Si la majeure partie du temps, il faudra défourailler au pistolet, qui peut d’ailleurs être amélioré moyennant des points d’expérience obtenus en éliminant les ennemis d’une zone, les séquences en question sont peu dynamiques et deviennent rapidement redondantes. En outre, tandis que vous mourrez en quelques balles, les ennemis sont quant à eux des sacs à PV, heureusement que les munitions sont illimitées. Enfin, le système de visée n’est pas des plus précis et certains bugs de collision peuvent venir compliquer la tâche quand vous pensez être sous couverture.

La platitude ambiante du titre provient aussi de notre personnage qui ne paraît pas gagner en puissance. Il faut attendre de débloquer les pouvoirs de télékinésies pour que les affrontements se renouvellent un minimum, mais le gain de puissance n’est pas pleinement convaincant pour autant. De plus, Kapnos ne pourra compter que sur son arme, le fait de se mettre accroupi et une roulade. Un panel de mouvements restreint, quand bien même il a accès à la télékinésie.

Notez que les checkpoints sont assez éloignés, obligeant à refaire de grandes zones en cas de mort, frustrant sachant que les imperfections techniques du titre sont le plus souvent responsables d’un échec. En terme de contenu, Foreclosed est une fois de plus décevant. Hormis des signaux à dénicher, une quête franchement futile et ennuyante, le jeu ne propose rien d’autre que sa courte aventure. S’il est possible de rejouer les niveaux de son choix, les décisions que vous prendrez au cours des séquences de dialogues n’auront quasi aucun impact sur l’issue du récit.

Entre 3 et 4 heures de jeu, une quinzaine de chapitres, pas de contenu et un scénario mou du genou… Si Foreclosed vaut le coup d’œil pour sa forme empruntée à la BD, le fond semble avoir été totalement délaissé. Malgré quelques bonnes idées, et une tentative de proposer une expérience originale et variée en reprenant des mécaniques de jeu à droite et à gauche, le titre d’Antab Studio n’a finalement pas d’âme et manque de dynamisme sur ses séquences d’actions pour convaincre. Un potentiel gâché par un concept sous exploité et par le manque de finition évident qui nuisent au plaisir de jeu.

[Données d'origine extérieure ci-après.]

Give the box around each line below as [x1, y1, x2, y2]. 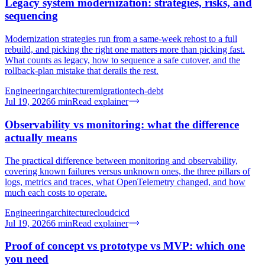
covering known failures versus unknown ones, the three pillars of [5, 166, 250, 176]
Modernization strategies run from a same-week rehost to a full [5, 34, 237, 44]
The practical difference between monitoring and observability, [5, 155, 238, 166]
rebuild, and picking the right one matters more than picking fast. [5, 44, 245, 55]
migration [93, 86, 129, 96]
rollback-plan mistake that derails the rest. [5, 66, 159, 76]
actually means [5, 131, 77, 144]
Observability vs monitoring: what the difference [5, 118, 239, 131]
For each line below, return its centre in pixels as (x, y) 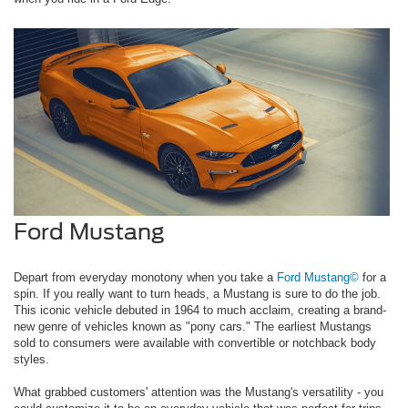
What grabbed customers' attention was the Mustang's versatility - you (199, 393)
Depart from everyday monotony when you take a (145, 278)
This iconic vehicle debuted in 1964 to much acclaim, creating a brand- (200, 311)
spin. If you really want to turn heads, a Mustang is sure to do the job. (197, 294)
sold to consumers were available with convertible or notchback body (195, 343)
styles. (31, 360)
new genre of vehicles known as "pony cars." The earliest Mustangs (193, 327)
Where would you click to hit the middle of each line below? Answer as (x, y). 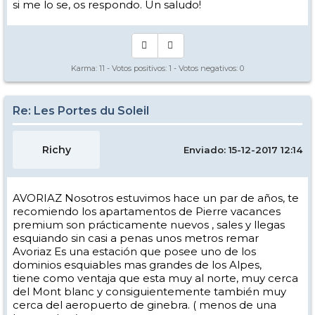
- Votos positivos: (137, 68)
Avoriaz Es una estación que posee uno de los (134, 251)
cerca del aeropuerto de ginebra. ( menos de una (144, 305)
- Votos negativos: (206, 68)
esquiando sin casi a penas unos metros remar (136, 238)
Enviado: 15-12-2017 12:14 (243, 150)
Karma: (85, 68)
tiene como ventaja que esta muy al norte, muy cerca (155, 278)
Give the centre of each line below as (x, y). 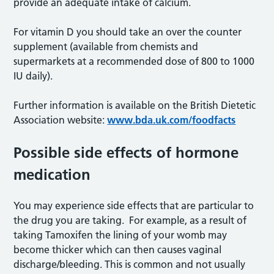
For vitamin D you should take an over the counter (128, 32)
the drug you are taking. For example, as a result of (130, 220)
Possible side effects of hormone (126, 153)
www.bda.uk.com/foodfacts (172, 120)
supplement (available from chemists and (106, 46)
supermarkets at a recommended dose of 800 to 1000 (134, 61)
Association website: (61, 120)
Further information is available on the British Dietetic (135, 105)

Ce test a été réalisé à partir d'une version éditeur

  • Quelques idées intéressantes...
  • L'esthétique BD
  • Le pitch et le concept de départ
  • ... Mais aucunement abouties
  • Une histoire qui manque d'intérêt et survole son sujet
  • Un gameplay imprécis et perfectible
  • Un univers vide et sans consistance
  • Des affrontements répétitifs et qui manquent d'intensité
  • Une durée de vie dérisoire
5
  • PC
  • PlayStation 4
  • PlayStation 5
  • Switch
  • Xbox One
  • Xbox Series X | S

Foreclosed

A propos de notre notation

L’avis de la rédaction

Membre Actugaming.net

Sur le papier, Foreclosed avait plusieurs atouts pour lui. Son univers et son esthétique, mais aussi la promesse d'un gameplay travaillé et capable de renouvellement. Malheureusement, en plus d'une aventure trop courte qui s'arrête pas forcément au moment le plus opportun, tout vole en éclat après quelques niveaux. Le jeu comporte trop d'imprécisions techniques, il laisse une sensation d'inachevé qui rend l'expérience oubliable. Puis, l'écriture n'est pas des plus inspirée, ce qui est bien regrettable compte tenu du projet et de son parti pris cyberpunk.